┌──

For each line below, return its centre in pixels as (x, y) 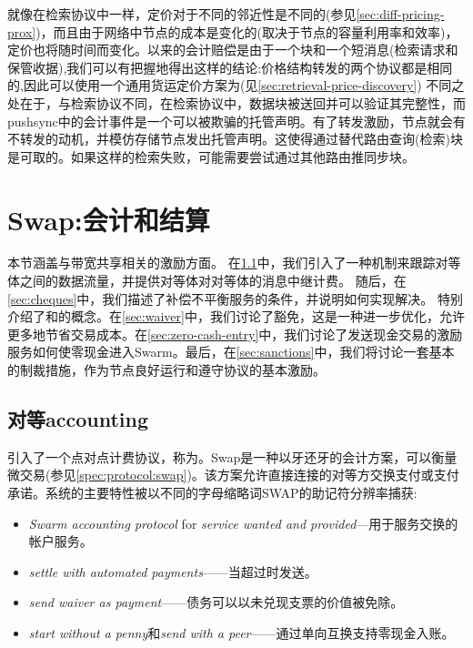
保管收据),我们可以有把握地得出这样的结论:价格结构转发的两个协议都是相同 (230, 67)
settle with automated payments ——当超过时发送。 (173, 571)
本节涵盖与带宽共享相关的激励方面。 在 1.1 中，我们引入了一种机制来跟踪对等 (234, 263)
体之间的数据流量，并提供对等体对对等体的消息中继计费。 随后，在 (207, 281)
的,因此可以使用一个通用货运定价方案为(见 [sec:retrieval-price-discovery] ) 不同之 (236, 85)
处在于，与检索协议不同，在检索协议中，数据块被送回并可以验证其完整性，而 (236, 102)
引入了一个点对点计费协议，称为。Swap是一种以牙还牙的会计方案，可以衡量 (232, 456)
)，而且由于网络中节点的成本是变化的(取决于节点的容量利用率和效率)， (247, 31)
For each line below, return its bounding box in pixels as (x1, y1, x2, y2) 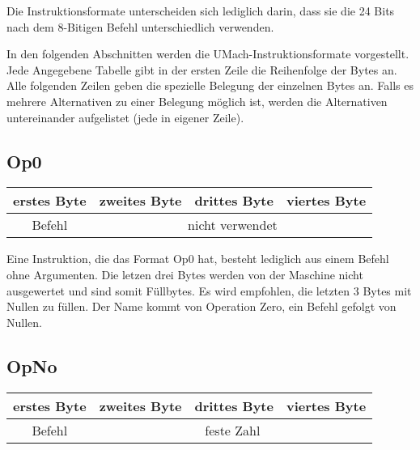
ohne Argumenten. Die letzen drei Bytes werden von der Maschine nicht (6, 265, 363, 282)
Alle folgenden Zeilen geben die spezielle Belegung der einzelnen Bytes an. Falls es (6, 77, 414, 94)
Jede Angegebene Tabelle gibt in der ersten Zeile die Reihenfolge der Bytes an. (6, 61, 397, 78)
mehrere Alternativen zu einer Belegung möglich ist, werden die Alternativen (6, 92, 388, 109)
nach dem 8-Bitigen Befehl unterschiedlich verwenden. (6, 18, 274, 35)
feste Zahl (205, 420, 261, 439)
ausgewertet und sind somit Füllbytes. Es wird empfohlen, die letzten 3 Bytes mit (6, 282, 412, 299)
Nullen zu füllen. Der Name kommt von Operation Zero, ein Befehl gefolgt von (6, 298, 397, 315)
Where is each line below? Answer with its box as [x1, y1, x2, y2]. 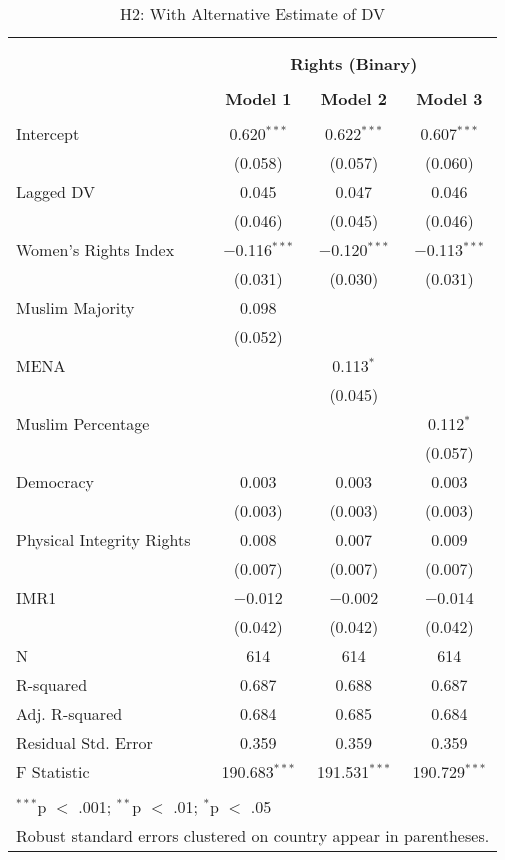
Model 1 [225, 87, 292, 110]
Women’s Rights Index [16, 238, 175, 261]
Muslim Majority [16, 296, 135, 319]
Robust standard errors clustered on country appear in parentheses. [16, 824, 490, 847]
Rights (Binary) [290, 52, 418, 75]
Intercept [16, 122, 80, 145]
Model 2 [320, 87, 387, 110]
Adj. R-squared [16, 702, 123, 725]

└──

▶ What you need to do
Give back an exact repeat of the lines from the top of the data through the line that holds "Women’s Rights Index [16, 238, 175, 261]", both included, and omit pictures.

▶ Answer box
For each line below, return its centre in pixels as (x, y) 
保管收据),我们可以有把握地得出这样的结论:价格结构转发的两个协议都是相同 (230, 67)
settle with automated payments ——当超过时发送。 (173, 571)
本节涵盖与带宽共享相关的激励方面。 在 1.1 中，我们引入了一种机制来跟踪对等 (234, 263)
体之间的数据流量，并提供对等体对对等体的消息中继计费。 随后，在 (207, 281)
的,因此可以使用一个通用货运定价方案为(见 [sec:retrieval-price-discovery] ) 不同之 (236, 85)
处在于，与检索协议不同，在检索协议中，数据块被送回并可以验证其完整性，而 (236, 102)
引入了一个点对点计费协议，称为。Swap是一种以牙还牙的会计方案，可以衡量 (232, 456)
)，而且由于网络中节点的成本是变化的(取决于节点的容量利用率和效率)， (247, 31)
For each line below, return its bounding box in pixels as (x1, y1, x2, y2) 
ohne Argumenten. Die letzen drei Bytes werden von der Maschine nicht (6, 265, 363, 282)
Alle folgenden Zeilen geben die spezielle Belegung der einzelnen Bytes an. Falls es (6, 77, 414, 94)
Jede Angegebene Tabelle gibt in der ersten Zeile die Reihenfolge der Bytes an. (6, 61, 397, 78)
mehrere Alternativen zu einer Belegung möglich ist, werden die Alternativen (6, 92, 388, 109)
nach dem 8-Bitigen Befehl unterschiedlich verwenden. (6, 18, 274, 35)
feste Zahl (205, 420, 261, 439)
ausgewertet und sind somit Füllbytes. Es wird empfohlen, die letzten 3 Bytes mit (6, 282, 412, 299)
Nullen zu füllen. Der Name kommt von Operation Zero, ein Befehl gefolgt von (6, 298, 397, 315)
Where is each line below? Answer with its box as [x1, y1, x2, y2]. 
Model 1 [225, 87, 292, 110]
Women’s Rights Index [16, 238, 175, 261]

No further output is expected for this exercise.